In a press release, Attorney General Eric T. Schneiderman announced this week the formation of a coalition of state attorneys general from Connecticut, Indiana and Puerto Rico to further investigate the business practices of the herbal supplement industry. This multistate partnership brings together top law enforcement officers representing nearly 30 million Americans as they seek to ensure that herbal supplement manufacturers and retailers comply with the law. The initiative seeks to enhance transparency and ensure that the herbal supplements industry is taking the steps necessary to validate their marketing claims, including as to authenticity and purity.
The coalition’s formation follows a recent analysis commissioned by the New York State Attorney General’s Office that found contaminants, unlabeled plant species, and other substances in certain store brand herbal supplements. Many of the supplements, moreover, had either been so thoroughly processed that the genetic material of the original plant source was undetectable or not present at all. The office has sought documentation from the retailers as well as from several major manufacturers of supplements, as part of an ongoing investigation.
“I am pleased to announce this historic partnership to protect the millions of people who buy herbal supplements from potentially false and misleading business practices,” said Attorney General Schneiderman. “New Yorkers and consumers nationwide deserve confidence that when an herbal supplement is represented as authentic, pure, and natural, it really is. Clearly, the questions we raised about the herbal supplements sold in New York resonate outside of our borders. By joining together, and building on the long track record of state attorneys general upholding the rights of consumers, we can go further in investigating this industry and, as needed, in achieving reform. I look forward to collaborating with these partners on this vital work.”

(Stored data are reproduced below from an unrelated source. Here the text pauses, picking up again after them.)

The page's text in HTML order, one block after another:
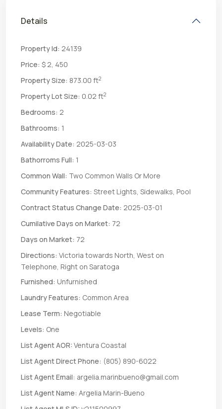
Details
Property Id: 24139
Price: $ 2, 450
Property Size: 873.00 ft2
Property Lot Size: 0.02 ft2
Bedrooms: 2
Bathrooms: 1
Availability Date: 2025-03-03
Bathorroms Full: 1
Common Wall: Two Common Walls Or More
Community Features: Street Lights, Sidewalks, Pool
Contract Status Change Date: 2025-03-01
Cumilative Days on Market: 72
Days on Market: 72
Directions: Victoria towards North, West on
Telephone, Right on Saratoga
Furnished: Unfurnished
Laundry Features: Common Area
Lease Term: Negotiable
Levels: One
List Agent AOR: Ventura Coastal
List Agent Direct Phone: (805) 890-6022
List Agent Email: argelia.marinbueno@gmail.com
List Agent Name: Argelia Marin-Bueno

“Consumers are entitled to expect that the product they are purchasing actually contains the ingredients as listed on the label,” said Connecticut Attorney General George Jepsen. “The findings uncovered by Attorney General Schneiderman raise serious public health and consumer protection concerns potentially impacting consumers in Connecticut and across the country. As attorneys general have shown time and time again in recent years, we have a strong and unique ability to work together on behalf of our respective constituencies on issues of national concern. I thank Attorney General Schneiderman for his leadership, and look forward to partnering with him and my fellow attorneys general on this coalition.”

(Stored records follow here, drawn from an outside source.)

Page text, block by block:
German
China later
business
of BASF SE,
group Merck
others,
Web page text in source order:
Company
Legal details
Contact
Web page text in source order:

“The significant issues recently raised about herbal supplements are a concern that must be taken seriously so as not to further jeopardize the health and safety of people ingesting these products,” Indiana Attorney General Greg Zoeller said. “As state consumer protection advocates, my fellow attorneys general and I are focused on efforts to eliminate misleading and deceptive labeling for the benefit of consumers.”
“The accuracy in the information that a label offers to consumers is sacred,” said Nery Adames Soto, the secretary of the Department of Consumers Affairs in Puerto Rico. “When is not up to par with standards, it induces the consumer to error and violates the trust between the commerce and the client. At DACO we will be rigorous demanding that the labeling reciprocates the product contents. We are grateful to the New York State Attorney General’s Office for this coordinated effort and look forward to work together in this front.”

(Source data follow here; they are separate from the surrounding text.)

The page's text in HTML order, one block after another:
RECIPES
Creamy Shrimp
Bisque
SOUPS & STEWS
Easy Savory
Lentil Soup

A 2013 study from the Canadian Institutes of Health Research estimated there are about 65,000 dietary supplements on the market consumed by more than 150 million Americans. Medicinal herbs comprise the most rapidly growing sector of the North American alternative medicine market. The Natural Products Foundation estimates that the dietary supplement industry contributes $61 billion dollars to the national economy.
The U.S. Food and Drug Administration requires companies to verify that their products are safe and properly labeled for their contents, but unlike drugs, supplements do not undergo the agency’s rigorous evaluation process, which scrutinizes everything about the drug—from the design of clinical trials to the severity of side effects to the conditions under which the drug is manufactured.
More than half of FDA Class I drug recalls between 2004 and 2012 were for “dietary supplements.” Class I recalls are reserved only for products whose use poses a high risk of “serious adverse health consequences or death.” One of the most dramatic examples of harm caused by use of supplements involved ephedra-containing herbal weight loss products, which caused hundreds of deaths before ephedra was banned from the market in 2004.
Mislabeled supplements ingested by the public may pose a significant danger to those who have food allergies or take medication. If the producers of herbal supplements fail to identify all the ingredients on a product’s label, a consumer with food allergies, or who is taking medication for an unrelated illness, is taking a potentially serious health risk every time a contaminated herbal supplement is ingested.